Professional wrestling career
- Ring name: Rita Marie
- Trained by: Tony Altomare
- Debut: 1984
- Retired: 1993

= Rita Chatterton =

American professional wrestling referee

Rita Chatterton (born Rita Filicoski; January 22, 1957) is a retired professional wrestling referee.

Appearing as Rita Marie, she became the first female referee in the World Wrestling Federation (WWF, now WWE) in 1984. Chatterton accused WWF promoter Vince McMahon of raping her in 1986, her final year with the company. She is a charter member of the International Professional Wrestling Hall of Fame and Women's Wrestling Hall of Fame.

==Personal life==
Chatterton was born in Albany, New York on January 22, 1957, and grew up in the nearby town of Mechanicville. She is divorced and has a daughter. Her brother, Christopher, dreamed of being a wrestler before his death in 1979 and inspired her to become involved with the industry. Complications from a collapsed lung prevented her from becoming a wrestler, so she pursued work as a referee. She was trained by Tony Altomare, and became a licensed referee in the state of New York in 1984.

After retiring from wrestling in 1993, Chatterton relocated to Albany. She spent the next few decades working as a youth counselor. She retired in 2018 due to an injury sustained from slipping on ice.

==Professional wrestling career==
Billed as Rita Marie, Chatterton became the first female referee to work in the World Wrestling Federation (WWF). Chatterton has stated that WWF executives Pat Patterson and Jay Strongbow tried to stop her from officiating her first match, only permitting it after she threatened to sue them and the WWF. Although she went on to work in a women's tag team match later that night, Chatterton says Patterson encouraged the wrestlers to injure her so that she would not want to work with the promotion again but the wrestlers refused to comply.

After working some smaller jobs for the promotion, she made her television debut at a Madison Square Garden show in January 1985. She would subsequently become a regular feature for the company during its Rock 'n' Wrestling Connection era. During this time, she was featured in WWF Magazine and Cosmopolitan, and was interviewed on Tuesday Night Titans.
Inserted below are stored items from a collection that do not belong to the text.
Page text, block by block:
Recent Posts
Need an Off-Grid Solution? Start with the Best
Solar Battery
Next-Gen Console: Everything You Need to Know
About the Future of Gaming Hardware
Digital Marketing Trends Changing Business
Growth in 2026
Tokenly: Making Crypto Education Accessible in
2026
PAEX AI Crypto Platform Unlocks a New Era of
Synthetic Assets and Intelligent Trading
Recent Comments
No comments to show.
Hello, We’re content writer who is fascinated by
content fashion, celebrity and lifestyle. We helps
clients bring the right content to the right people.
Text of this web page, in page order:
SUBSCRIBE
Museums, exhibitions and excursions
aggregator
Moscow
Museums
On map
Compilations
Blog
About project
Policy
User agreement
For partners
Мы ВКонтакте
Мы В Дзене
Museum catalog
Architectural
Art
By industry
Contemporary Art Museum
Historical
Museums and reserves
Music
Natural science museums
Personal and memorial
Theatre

Chatterton states that she left a job at Frito-Lay during this time due to promises of a lucrative future with the WWF.

Chatterton alleges that WWF promoter Vince McMahon raped her in his limousine in July 1986. An attorney for the promotion stated that she had been "fired for cause" in 1986, while another source states that she resigned from the company that year. As she remained a licensed referee, the New York State Athletic Commission sent her to work some smaller WWF events after 1986 but she declined to work shows where she knew McMahon would attend. She ultimately decided to step away from wrestling after the death of her close friend André the Giant in 1993. The WWF/WWE was later accused of eliminating her from their history, as they promoted Jessika Carr as being their first female referee after her debut in 2017.
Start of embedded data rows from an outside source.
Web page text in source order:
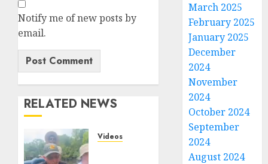
Notify me of new posts by
email.
RELATED NEWS
Videos
March 2025
February 2025
January 2025
December
2024
November
2024
October 2024
September
2024
August 2024
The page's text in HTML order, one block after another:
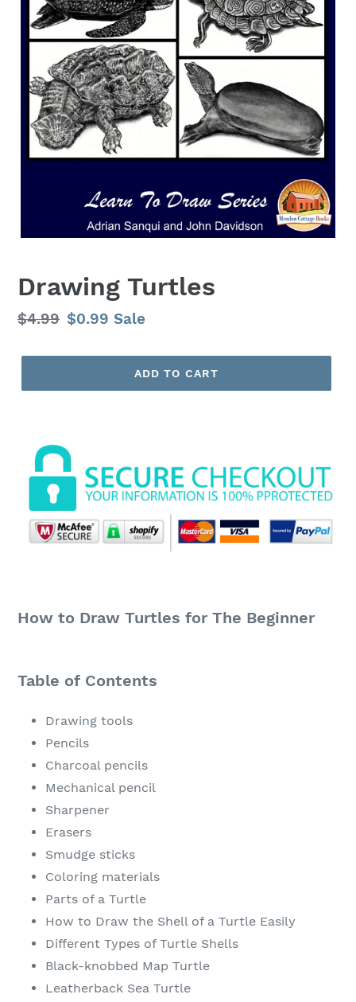
Drawing Turtles
Regular
$4.99 Sale
$0.99 Sale
ADD TO CART
How to Draw Turtles for The Beginner
Table of Contents
Drawing tools
Pencils
Charcoal pencils
Mechanical pencil
Sharpener
Erasers
Smudge sticks
Coloring materials
Parts of a Turtle
How to Draw the Shell of a Turtle Easily
Different Types of Turtle Shells
Black-knobbed Map Turtle
Leatherback Sea Turtle
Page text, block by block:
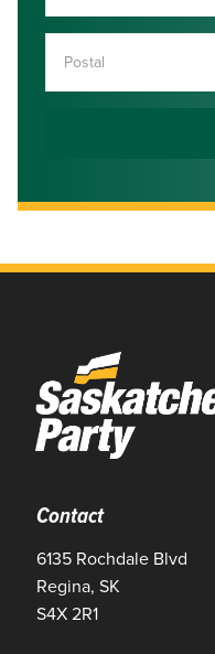
Contact
6135 Rochdale Blvd
Regina, SK
S4X 2R1
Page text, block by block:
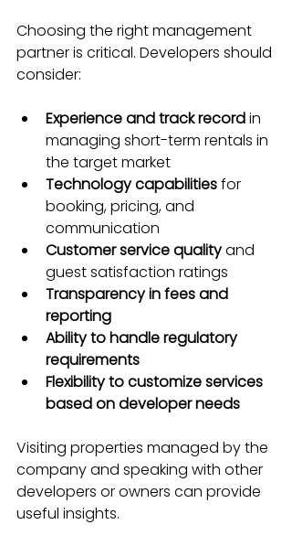
Choosing the right management
partner is critical. Developers should
consider:
Experience and track record in
managing short-term rentals in
the target market
Technology capabilities for
booking, pricing, and
communication
Customer service quality and
guest satisfaction ratings
Transparency in fees and
reporting
Ability to handle regulatory
requirements
Flexibility to customize services
based on developer needs
Visiting properties managed by the
company and speaking with other
developers or owners can provide
useful insights.
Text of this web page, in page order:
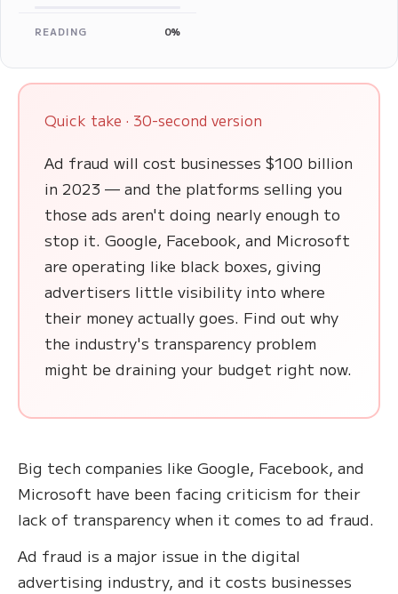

After decades away from wrestling, Chatterton began making appearances and doing interviews in the early 2020s, as she was inducted into the International Professional Wrestling Hall of Fame and Women's Wrestling Hall of Fame. Although she ruled out the possibility of ever working for McMahon again, she is open to participating in wrestling again in the future. She serves as a mentor at Leonard Inzitari's wrestling school.

In 2025, Chatterton revealed that she had been signed to All Elite Wrestling (AEW) for a year after being contacted by promoter Tony Khan. However, she stated that she did "absolutely nothing" during her time under contract.

==Vince McMahon sexual assault allegation==

In 1992, producers working for television personality and journalist Geraldo Rivera reached out to Chatterton regarding the rape allegation against McMahon. She came forward and told her story publicly on two of Rivera's shows: Now It Can Be Told and The Geraldo Rivera Show. According to New York Magazine, her allegations did not get much coverage at the time due to the WWF facing other scandals, including allegations of steroid distribution and child sexual abuse allegations involving other WWF officials. McMahon denied the allegation and, along with his wife, Linda, sued Chatterton, Rivera and Rivera's producers. The lawsuit was abandoned after he was indicted in the steroid case which ended with his acquittal in 1994.

Her allegation resurfaced in June 2022. While her wrestling career was being profiled by Abraham Riesman for New York Magazine, new sexual misconduct allegations from other women were made against McMahon, leading her to speak publicly for the first time since 1992. Wrestler Leonard Inzitari corroborated her story in the piece. That December, Chatterton's legal team sent McMahon a demand letter, seeking $11.75 million in damages. McMahon settled it later that month, with his attorney stating that he maintains his innocence but settled to "avoid the cost of litigation". People familiar with the matter reported that McMahon agreed to a multimillion-dollar settlement.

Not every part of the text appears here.